**TO DO**. Where an entry contains a picture, omit the picture and repeat the rest exactly.

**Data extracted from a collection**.
--- START ---
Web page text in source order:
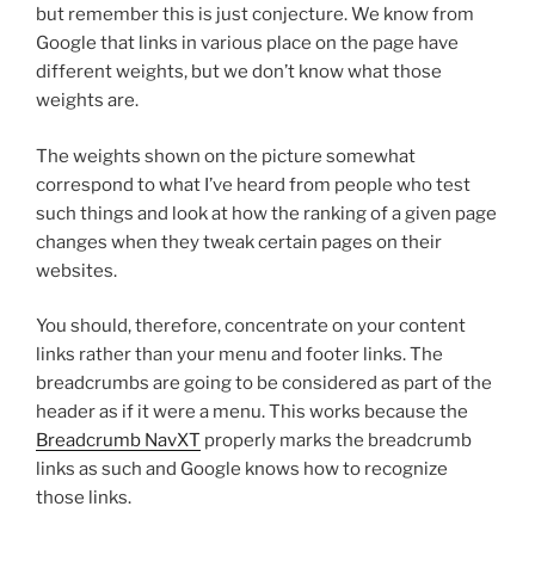
but remember this is just conjecture. We know from
Google that links in various place on the page have
different weights, but we don’t know what those
weights are.
The weights shown on the picture somewhat
correspond to what I’ve heard from people who test
such things and look at how the ranking of a given page
changes when they tweak certain pages on their
websites.
You should, therefore, concentrate on your content
links rather than your menu and footer links. The
breadcrumbs are going to be considered as part of the
header as if it were a menu. This works because the
Breadcrumb NavXT properly marks the breadcrumb
links as such and Google knows how to recognize
those links.
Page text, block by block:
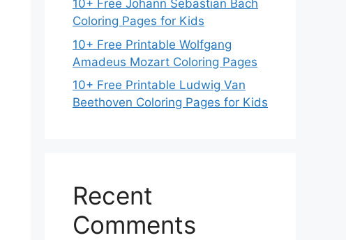
10+ Free Johann Sebastian Bach
Coloring Pages for Kids
10+ Free Printable Wolfgang
Amadeus Mozart Coloring Pages
10+ Free Printable Ludwig Van
Beethoven Coloring Pages for Kids
Recent
Comments
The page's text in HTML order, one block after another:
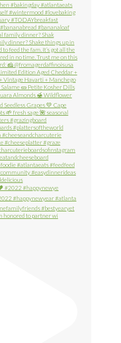
family dinner? Shak
#2022 #happynewye
honored to partner wi
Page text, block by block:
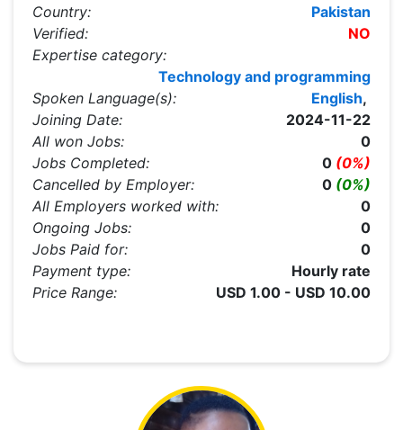
Country:
Pakistan
Verified:
NO
Expertise category:
Technology and programming
Spoken Language(s):
English,
Joining Date:
2024-11-22
All won Jobs:
0
Jobs Completed:
0 (0%)
Cancelled by Employer:
0 (0%)
All Employers worked with:
0
Ongoing Jobs:
0
Jobs Paid for:
0
Payment type:
Hourly rate
Price Range:
USD 1.00 - USD 10.00
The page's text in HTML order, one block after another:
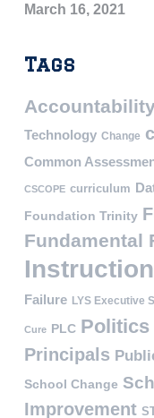
March 16, 2021
Tags
Technology Change
Common
CSCOPE curriculum
Foundation Trinity
Fundamental
Instruction
Failure LYS Executive
Cure PLC Politics
Principals
School Change
Improvement
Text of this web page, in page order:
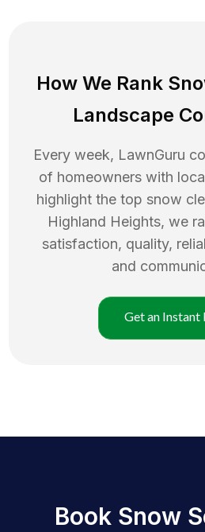
How We Rank
Landscape
Every week, LawnGuru
of homeowners with
highlight the top snow
Highland Heights, we
satisfaction, quality,
and
Get an Instant
Book Snow
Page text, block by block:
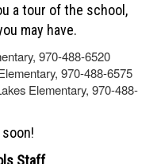
a tour of the school,
may have.
970-488-6520
970-488-6575
Elementary, 970-488-
Staff
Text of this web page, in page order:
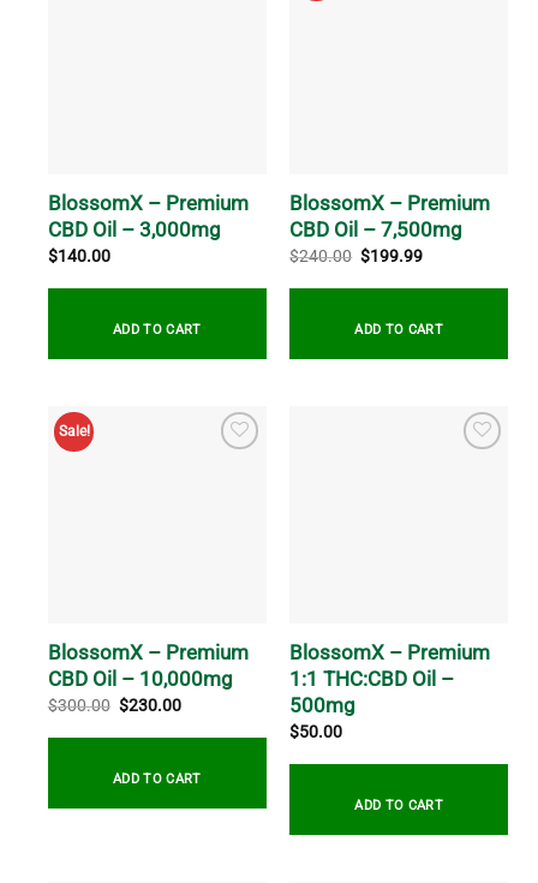
BlossomX – Premium
CBD Oil – 3,000mg
$140.00
ADD TO CART
BlossomX – Premium
CBD Oil – 7,500mg
$240.00 Original
was:
$199.99Current
is:
ADD TO CART
Sale!
BlossomX – Premium
CBD Oil – 10,000mg
$300.00 Original
was:
$230.00Current
is:
ADD TO CART
BlossomX – Premium
1:1 THC:CBD Oil –
500mg
$50.00
ADD TO CART
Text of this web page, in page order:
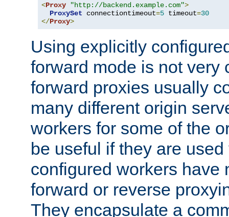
--- END ---
**TASK SOLUTION**.
Web page text in source order:
but remember this is just conjecture. We know from
Google that links in various place on the page have
different weights, but we don’t know what those
weights are.
The weights shown on the picture somewhat
correspond to what I’ve heard from people who test
such things and look at how the ranking of a given page
changes when they tweak certain pages on their
websites.
You should, therefore, concentrate on your content
links rather than your menu and footer links. The
breadcrumbs are going to be considered as part of the
header as if it were a menu. This works because the
Breadcrumb NavXT properly marks the breadcrumb
links as such and Google knows how to recognize
those links.
Page text, block by block:
10+ Free Johann Sebastian Bach
Coloring Pages for Kids
10+ Free Printable Wolfgang
Amadeus Mozart Coloring Pages
10+ Free Printable Ludwig Van
Beethoven Coloring Pages for Kids
Recent
Comments
The page's text in HTML order, one block after another:
family dinner? Shak
#2022 #happynewye
honored to partner wi
Page text, block by block:
Country:
Pakistan
Verified:
NO
Expertise category:
Technology and programming
Spoken Language(s):
English,
Joining Date:
2024-11-22
All won Jobs:
0
Jobs Completed:
0 (0%)
Cancelled by Employer:
0 (0%)
All Employers worked with:
0
Ongoing Jobs:
0
Jobs Paid for:
0
Payment type:
Hourly rate
Price Range:
USD 1.00 - USD 10.00
The page's text in HTML order, one block after another:
March 16, 2021
Tags
Technology Change
Common
CSCOPE curriculum
Foundation Trinity
Fundamental
Instruction
Failure LYS Executive
Cure PLC Politics
Principals
School Change
Improvement
Text of this web page, in page order:
How We Rank
Landscape
Every week, LawnGuru
of homeowners with
highlight the top snow
Highland Heights, we
satisfaction, quality,
and
Get an Instant
Book Snow
Page text, block by block:
a tour of the school,
may have.
970-488-6520
970-488-6575
Elementary, 970-488-
Staff
Text of this web page, in page order:
BlossomX – Premium
CBD Oil – 3,000mg
$140.00
ADD TO CART
BlossomX – Premium
CBD Oil – 7,500mg
$240.00 Original
was:
$199.99Current
is:
ADD TO CART
Sale!
BlossomX – Premium
CBD Oil – 10,000mg
$300.00 Original
was:
$230.00Current
is:
ADD TO CART
BlossomX – Premium
1:1 THC:CBD Oil –
500mg
$50.00
ADD TO CART
Text of this web page, in page order:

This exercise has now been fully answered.